▼▼▼

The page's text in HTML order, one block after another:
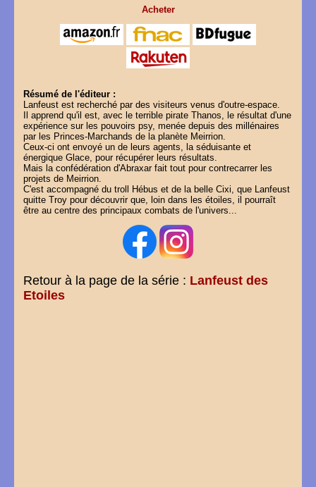
Acheter
Résumé de l'éditeur :
Lanfeust est recherché par des visiteurs venus d'outre-espace.
Il apprend qu'il est, avec le terrible pirate Thanos, le résultat d'une
expérience sur les pouvoirs psy, menée depuis des millénaires
par les Princes-Marchands de la planète Meirrion.
Ceux-ci ont envoyé un de leurs agents, la séduisante et
énergique Glace, pour récupérer leurs résultats.
Mais la confédération d'Abraxar fait tout pour contrecarrer les
projets de Meirrion.
C'est accompagné du troll Hébus et de la belle Cixi, que Lanfeust
quitte Troy pour découvrir que, loin dans les étoiles, il pourraît
être au centre des principaux combats de l'univers...
Retour à la page de la série : Lanfeust des
Etoiles
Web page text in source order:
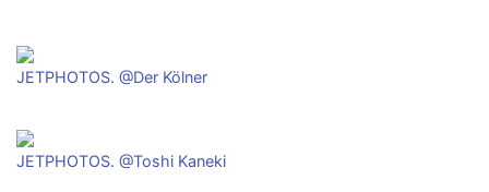
JETPHOTOS. @Der Kölner
JETPHOTOS. @Toshi Kaneki
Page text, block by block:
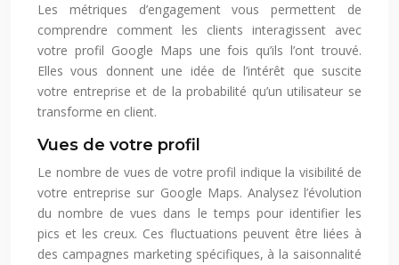
Les métriques d’engagement vous permettent de
comprendre comment les clients interagissent avec
votre profil Google Maps une fois qu’ils l’ont trouvé.
Elles vous donnent une idée de l’intérêt que suscite
votre entreprise et de la probabilité qu’un utilisateur se
transforme en client.
Vues de votre profil
Le nombre de vues de votre profil indique la visibilité de
votre entreprise sur Google Maps. Analysez l’évolution
du nombre de vues dans le temps pour identifier les
pics et les creux. Ces fluctuations peuvent être liées à
des campagnes marketing spécifiques, à la saisonnalité
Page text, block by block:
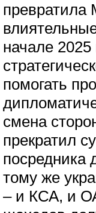
превратила
начале 2025
помогать
смена
прекратил
посредника
тому же
– и КСА, и
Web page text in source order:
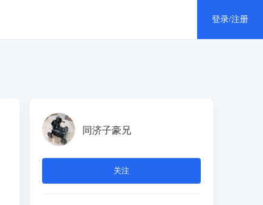
登录/注册
同济子豪兄
关注
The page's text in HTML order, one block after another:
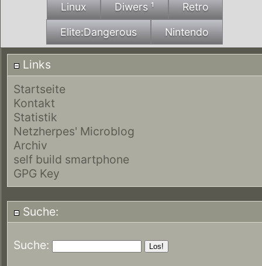
Linux Diwers ¹ Retro
Elite:Dangerous Nintendo
Links
Startseite
Kontakt
Statistik
Netzherpes' Microblog
Archiv
self build smartphone
GPG Key
Suche:
Suche:
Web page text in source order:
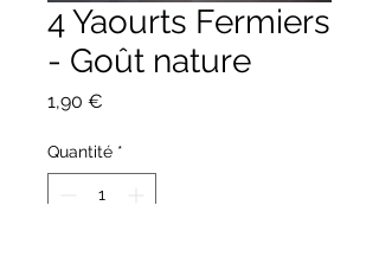
4 Yaourts Fermiers
- Goût nature
1,90 €
Quantité *
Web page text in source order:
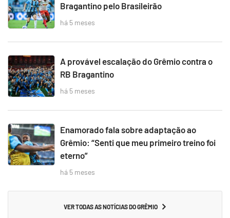
Bragantino pelo Brasileirão
há 5 meses
A provável escalação do Grêmio contra o
RB Bragantino
há 5 meses
Enamorado fala sobre adaptação ao
Grêmio: “Senti que meu primeiro treino foi
eterno”
há 5 meses
VER TODAS AS NOTÍCIAS DO GRÊMIO
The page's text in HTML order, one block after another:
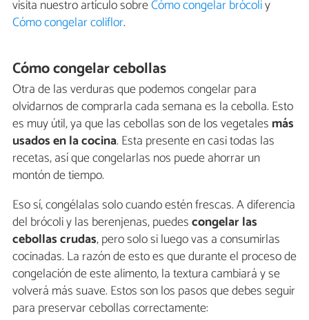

▲▲▲

> **Problem to work on**
Repeat the records above exactly. Pictures do not belong in the copy.

> **Solution for this problem**
The page's text in HTML order, one block after another:
Acheter
Résumé de l'éditeur :
Lanfeust est recherché par des visiteurs venus d'outre-espace.
Il apprend qu'il est, avec le terrible pirate Thanos, le résultat d'une
expérience sur les pouvoirs psy, menée depuis des millénaires
par les Princes-Marchands de la planète Meirrion.
Ceux-ci ont envoyé un de leurs agents, la séduisante et
énergique Glace, pour récupérer leurs résultats.
Mais la confédération d'Abraxar fait tout pour contrecarrer les
projets de Meirrion.
C'est accompagné du troll Hébus et de la belle Cixi, que Lanfeust
quitte Troy pour découvrir que, loin dans les étoiles, il pourraît
être au centre des principaux combats de l'univers...
Retour à la page de la série : Lanfeust des
Etoiles
Web page text in source order:
JETPHOTOS. @Der Kölner
JETPHOTOS. @Toshi Kaneki
Page text, block by block:
Les métriques d’engagement vous permettent de
comprendre comment les clients interagissent avec
votre profil Google Maps une fois qu’ils l’ont trouvé.
Elles vous donnent une idée de l’intérêt que suscite
votre entreprise et de la probabilité qu’un utilisateur se
transforme en client.
Vues de votre profil
Le nombre de vues de votre profil indique la visibilité de
votre entreprise sur Google Maps. Analysez l’évolution
du nombre de vues dans le temps pour identifier les
pics et les creux. Ces fluctuations peuvent être liées à
des campagnes marketing spécifiques, à la saisonnalité
Page text, block by block:
превратила
начале 2025
помогать
смена
прекратил
посредника
тому же
– и КСА, и
Web page text in source order:
登录/注册
同济子豪兄
关注
The page's text in HTML order, one block after another:
Linux Diwers ¹ Retro
Elite:Dangerous Nintendo
Links
Startseite
Kontakt
Statistik
Netzherpes' Microblog
Archiv
self build smartphone
GPG Key
Suche:
Suche:
Web page text in source order:
4 Yaourts Fermiers
- Goût nature
1,90 €
Quantité *
Web page text in source order:
Bragantino pelo Brasileirão
há 5 meses
A provável escalação do Grêmio contra o
RB Bragantino
há 5 meses
Enamorado fala sobre adaptação ao
Grêmio: “Senti que meu primeiro treino foi
eterno”
há 5 meses
VER TODAS AS NOTÍCIAS DO GRÊMIO
The page's text in HTML order, one block after another:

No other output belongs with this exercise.